What’s the Program? Most medical trial subjects enroll in Phase I clinical trials where the safety of a potential drug is examined by giving it to healthy subjects. Phase II trials are typically charged with researching proper dosage requirements and determining beneficial or therapeutic effectiveness. Phase III trials are generally large scale and are comparative—such as testing a new drug against known standard treatment—and mostly they are attended by patients who are already ill and seeking a new drug or treatment in exchange for a cure.

Enrollment and Trial Sites

Professional guinea pigs look for locations that have televisions, video games and wireless Internet access. One Philadelphia veteran had a $1500 payoff for three days at a university hospital and two endoscopies in a hotel-like environment. But there are also historical tragedies such as with a Miami-Dade County facility that, in May of 2006, was cited for health violations and ethically dubious conditions and cost the firm, SFBC International, millions of dollars in a class action law suit. The downtrodden neighborhood it was held in housed six hundred and seventy-five beds holding many illegal immigrants, eight subjects to a room.

FDA regulations require that any study in support of a new drug be approved by an IRB, an institutional review board. But with big money to shepherd in new drugs comes big attempts at corruption and payoffs. The Office for Human Research Protections in the Department of Health and Human Services has jurisdiction only over research funded by the department.

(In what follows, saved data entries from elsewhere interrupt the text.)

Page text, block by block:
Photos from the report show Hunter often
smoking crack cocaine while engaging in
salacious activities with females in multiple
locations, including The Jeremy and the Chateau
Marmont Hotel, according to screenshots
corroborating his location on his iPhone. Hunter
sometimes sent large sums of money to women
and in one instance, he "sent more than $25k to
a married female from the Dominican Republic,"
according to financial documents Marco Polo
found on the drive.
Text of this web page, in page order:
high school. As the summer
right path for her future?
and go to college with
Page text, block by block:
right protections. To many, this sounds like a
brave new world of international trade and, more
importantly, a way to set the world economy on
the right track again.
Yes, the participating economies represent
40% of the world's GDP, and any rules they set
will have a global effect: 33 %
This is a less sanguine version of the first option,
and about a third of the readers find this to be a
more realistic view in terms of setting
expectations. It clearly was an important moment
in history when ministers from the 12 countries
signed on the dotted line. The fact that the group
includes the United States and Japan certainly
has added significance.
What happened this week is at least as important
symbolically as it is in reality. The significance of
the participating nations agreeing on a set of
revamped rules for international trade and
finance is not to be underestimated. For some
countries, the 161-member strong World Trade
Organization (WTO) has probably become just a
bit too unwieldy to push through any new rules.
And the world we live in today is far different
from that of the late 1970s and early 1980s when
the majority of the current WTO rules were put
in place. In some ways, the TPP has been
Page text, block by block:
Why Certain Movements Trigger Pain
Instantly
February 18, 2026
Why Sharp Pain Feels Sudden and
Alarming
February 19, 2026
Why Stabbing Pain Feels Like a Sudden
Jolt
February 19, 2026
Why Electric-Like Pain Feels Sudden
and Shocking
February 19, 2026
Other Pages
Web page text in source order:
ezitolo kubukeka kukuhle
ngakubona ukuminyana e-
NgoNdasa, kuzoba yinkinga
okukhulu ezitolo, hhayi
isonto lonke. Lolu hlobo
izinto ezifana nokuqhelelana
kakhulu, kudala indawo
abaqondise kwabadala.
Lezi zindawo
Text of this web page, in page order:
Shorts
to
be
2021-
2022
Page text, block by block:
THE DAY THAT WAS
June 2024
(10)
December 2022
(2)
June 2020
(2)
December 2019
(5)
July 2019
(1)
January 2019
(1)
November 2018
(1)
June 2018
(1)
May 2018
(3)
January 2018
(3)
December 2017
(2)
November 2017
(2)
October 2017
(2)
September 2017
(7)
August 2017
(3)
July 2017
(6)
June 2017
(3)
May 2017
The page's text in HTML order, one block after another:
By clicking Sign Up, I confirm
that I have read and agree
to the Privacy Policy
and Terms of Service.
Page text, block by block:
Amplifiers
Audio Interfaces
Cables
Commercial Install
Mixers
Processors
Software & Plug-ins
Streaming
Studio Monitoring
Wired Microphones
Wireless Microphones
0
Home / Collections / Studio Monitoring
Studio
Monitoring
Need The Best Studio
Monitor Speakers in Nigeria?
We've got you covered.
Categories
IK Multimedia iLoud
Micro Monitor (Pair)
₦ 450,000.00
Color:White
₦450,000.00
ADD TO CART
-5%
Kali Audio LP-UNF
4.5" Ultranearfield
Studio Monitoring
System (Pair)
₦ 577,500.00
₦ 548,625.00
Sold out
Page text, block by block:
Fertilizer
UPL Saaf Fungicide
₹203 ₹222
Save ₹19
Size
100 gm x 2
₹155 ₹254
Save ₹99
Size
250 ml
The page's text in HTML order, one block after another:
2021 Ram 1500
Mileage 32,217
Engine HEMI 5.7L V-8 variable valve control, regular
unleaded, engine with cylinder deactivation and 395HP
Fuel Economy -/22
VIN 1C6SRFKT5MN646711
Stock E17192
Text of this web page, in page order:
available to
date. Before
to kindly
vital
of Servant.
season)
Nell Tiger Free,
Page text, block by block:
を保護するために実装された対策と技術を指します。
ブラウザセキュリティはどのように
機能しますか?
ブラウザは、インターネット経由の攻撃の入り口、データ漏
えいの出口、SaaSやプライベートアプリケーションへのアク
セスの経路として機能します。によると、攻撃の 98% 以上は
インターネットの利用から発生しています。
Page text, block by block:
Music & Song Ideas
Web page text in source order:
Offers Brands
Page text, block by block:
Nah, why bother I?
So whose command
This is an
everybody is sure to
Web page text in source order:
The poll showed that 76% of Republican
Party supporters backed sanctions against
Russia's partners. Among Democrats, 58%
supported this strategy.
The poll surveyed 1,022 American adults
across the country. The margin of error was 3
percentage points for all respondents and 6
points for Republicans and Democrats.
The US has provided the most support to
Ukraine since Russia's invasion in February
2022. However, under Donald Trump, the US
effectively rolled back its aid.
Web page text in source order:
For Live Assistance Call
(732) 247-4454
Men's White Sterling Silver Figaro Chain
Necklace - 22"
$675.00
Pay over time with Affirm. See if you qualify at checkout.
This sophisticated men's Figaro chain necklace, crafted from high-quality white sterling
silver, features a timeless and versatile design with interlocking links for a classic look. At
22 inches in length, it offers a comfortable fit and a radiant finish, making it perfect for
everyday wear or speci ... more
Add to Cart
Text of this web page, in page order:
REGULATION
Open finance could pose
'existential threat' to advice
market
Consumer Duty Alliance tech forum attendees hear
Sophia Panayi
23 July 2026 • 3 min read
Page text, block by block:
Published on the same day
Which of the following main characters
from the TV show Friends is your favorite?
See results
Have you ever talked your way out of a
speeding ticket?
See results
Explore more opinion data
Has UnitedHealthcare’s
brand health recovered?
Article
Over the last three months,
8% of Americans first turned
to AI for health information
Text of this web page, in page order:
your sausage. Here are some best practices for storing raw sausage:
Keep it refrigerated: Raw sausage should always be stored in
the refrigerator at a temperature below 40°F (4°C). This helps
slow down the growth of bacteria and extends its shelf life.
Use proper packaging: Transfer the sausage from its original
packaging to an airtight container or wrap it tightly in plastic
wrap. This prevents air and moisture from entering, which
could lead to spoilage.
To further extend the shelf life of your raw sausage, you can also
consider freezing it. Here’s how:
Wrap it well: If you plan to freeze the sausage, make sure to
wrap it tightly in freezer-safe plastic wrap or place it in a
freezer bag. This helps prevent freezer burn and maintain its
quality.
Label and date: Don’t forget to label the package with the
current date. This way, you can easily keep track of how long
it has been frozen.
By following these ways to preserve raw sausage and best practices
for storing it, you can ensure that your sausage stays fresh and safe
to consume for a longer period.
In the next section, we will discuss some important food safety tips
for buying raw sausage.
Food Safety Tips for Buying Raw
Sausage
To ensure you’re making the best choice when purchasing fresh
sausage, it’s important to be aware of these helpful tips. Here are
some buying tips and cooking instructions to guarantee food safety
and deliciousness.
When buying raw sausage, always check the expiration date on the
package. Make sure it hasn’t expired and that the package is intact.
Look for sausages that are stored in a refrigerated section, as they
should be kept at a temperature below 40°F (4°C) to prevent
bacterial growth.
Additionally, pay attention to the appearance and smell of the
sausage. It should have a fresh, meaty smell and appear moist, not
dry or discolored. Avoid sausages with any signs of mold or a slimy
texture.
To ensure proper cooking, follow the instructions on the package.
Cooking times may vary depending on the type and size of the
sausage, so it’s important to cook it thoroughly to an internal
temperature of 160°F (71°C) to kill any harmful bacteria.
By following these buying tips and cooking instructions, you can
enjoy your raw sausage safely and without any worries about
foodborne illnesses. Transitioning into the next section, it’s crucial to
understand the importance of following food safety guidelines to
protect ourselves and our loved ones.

Enrollment: At enrollment recruiters are supposed to review and ask subjects to sign various documents but if they have a financial incentive to provide people, they push through anyone. Oftentimes when a serial guinea pig wants in on a trial, they will not admit to having recently taken other drugs. Mostly, the motivation for doing studies is purely financial in many aspects, and there are also extra financial incentives for the study participants to stay in and complete the trial. With no one having altruistic feelings about the work, healthy volunteers juggle the risks against the payoff and the ethical question remains: what happens when everyone involved sees it as a money-making enterprise?

Tips for Those Considering the Option

If you are contemplating being in a trial, ensure that you retain the right to sue for adverse effects and maintain the right to withdraw from a trial at any time. Roberto Abadie, an anthropologist who studied human volunteers and is author of The Professional Guinea Pig: Big Pharma and the Risky World of Human Subjects says after his year in the field—volunteers underestimate their long-term risks and universities should do more to protect them.

Carl Elliott writes in his book, White Coat, Black Hat: Adventures on the dark Side of Medicine, that, in our patchwork-style regulatory system, no one is keeping track about how many injuries and deaths befall healthy subjects in clinical trials. Nobody is monitoring the effect that so many trials have on the health of serial guinea pigs, and nobody is even entirely certain whether trials generate reliable data. And, unfortunately, according to a recent John Hopkins study, the vast majority of already published and relevant clinical trials of a given drug, device or procedure, are routinely ignored by scientists conducting new research on the same topic.